Como señaló Claire Robinson, editora de GM Watch y coautora de "GMO Myths and Truths", el riesgo de obtener consecuencias imprevistas es tan alto que, dichos riesgos no desaparecerían, aunque los científicos restringieran la inserción de genes en un vegetal de la misma especie, por ejemplo, de maíz a maíz. Robinson explica:

"Lo importante al diseñar genéticamente una planta es el nuevo contexto del gen que se está insertando. Incluso si se quita un gen de manzanas y se les coloca a otras manzanas, como en el caso de la manzana ártica transgénica, en realidad no se sabe qué sucederá, porque de pronto el gen se encuentra en un nuevo contexto".

El plan de "diseñar bebés" podría ser desastroso

Los riesgos aumentan exponencialmente cuando comenzamos a hablar de crear "bebés de diseñador". Como se mencionó antes, la enzima llamada Cas9 permite alteraciones genéticas muy precisas y se ha probado con éxito en embriones humanos.

La Cas9 emplea una molécula específica de ARN como guía para cortar el ADN en el lugar preciso. Sin embargo, como señaló Nature,24 en ocasiones, la Cas9 provoca mutaciones indeseadas.

Esta es otra pieza del rompecabezas que tendría que perfeccionarse antes de comenzar a diseñar seres humanos sin predisposiciones genéticas para las enfermedades. Más allá de eso, también está la cuestión fundamental de la epigenética, que plantea que su entorno (alimentación, estilo de vida, exposiciones tóxicas e incluso los estados emocionales) influye en cómo se expresan sus genes.

Se podría argumentar que sería mucho más inteligente (y fácil) ocuparse de eliminar las toxinas de nuestros alimentos, agua, medioambiente y productos cotidianos y centrarse en estrategias de estilo de vida que favorezcan nuestra salud y bienestar en lugar de diseñar desde cero un ser humano libre de enfermedades al retocar el código genético.
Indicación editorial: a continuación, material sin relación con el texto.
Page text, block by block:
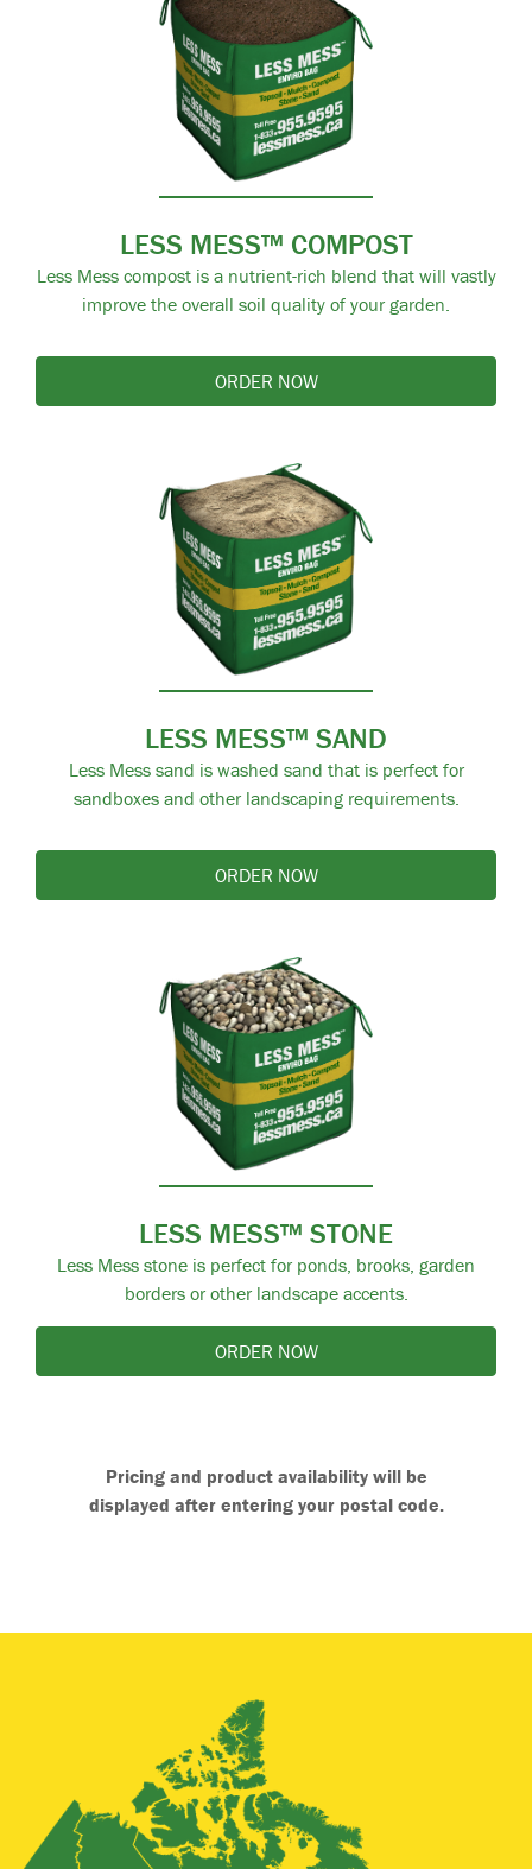
LESS MESS™ COMPOST
Less Mess compost is a nutrient-rich blend that will vastly
improve the overall soil quality of your garden.
ORDER NOW
LESS MESS™ SAND
Less Mess sand is washed sand that is perfect for
sandboxes and other landscaping requirements.
ORDER NOW
LESS MESS™ STONE
Less Mess stone is perfect for ponds, brooks, garden
borders or other landscape accents.
ORDER NOW
Pricing and product availability will be
displayed after entering your postal code.

Si cree que diseñar bebés es una idea descabellada, piénselo dos veces. En diciembre de 2015, cientos de científicos y expertos en ética se reunieron en Washington, DC, en la Academia Nacional de Ciencias (NAS, por sus siglas en inglés) de los Estados Unidos, para analizar la penalización de la modificación de la línea germinal, es decir, la alteración del ADN en espermatozoides, óvulos y embriones para eliminar o corregir anomalías genéticas.25

El año pasado, un informe26 del NAS y la Academia Nacional de Medicina concluyó que la edición genética de embriones humanos con el fin de prevenir enfermedades "se podría permitir, pero solo después de muchas más investigaciones" sobre los riesgos y beneficios, y "solo por razones de fuerza mayor, bajo estrictas normas de supervisión".

Una "razón de fuerza mayor" que presentó la copresidenta del comité, Alta Charo, experta en bioética de la Universidad de Wisconsin en Madison, sería si los dos posibles padres tuvieran enfermedades genéticas graves, en donde la edición genética del embrión fuera "la última opción razonable" para tener un hijo biológico saludable.

Aún así, aunque diseñar bebés no está en nuestro futuro inmediato, considerando el ritmo al que avanza el progreso científico, parece razonable sospechar que la alteración genética en humanos eventualmente será una realidad.

La herramienta CRISPR-Cas9 ya proporciona los medios para lograrlo,27 pero eso no significa que nunca sabremos suficiente sobre la edición genética para realmente sacar algo bueno de ello.

Es claro que existe la misma cantidad de riesgos y oportunidades en esta y en futuras tecnologías de edición genética. Una vez abordadas con esta tecnología, se podrían erradicar enfermedades y defectos genéticos, además de aliviar un sinnúmero de enfermedades.

Por otro lado, las mutaciones o efectos secundarios introducidos podrían empeorar el estado de un niño o causar efectos generacionales involuntarios. Para entonces, es posible que sea demasiado tarde para corregir o detener los problemas provocados.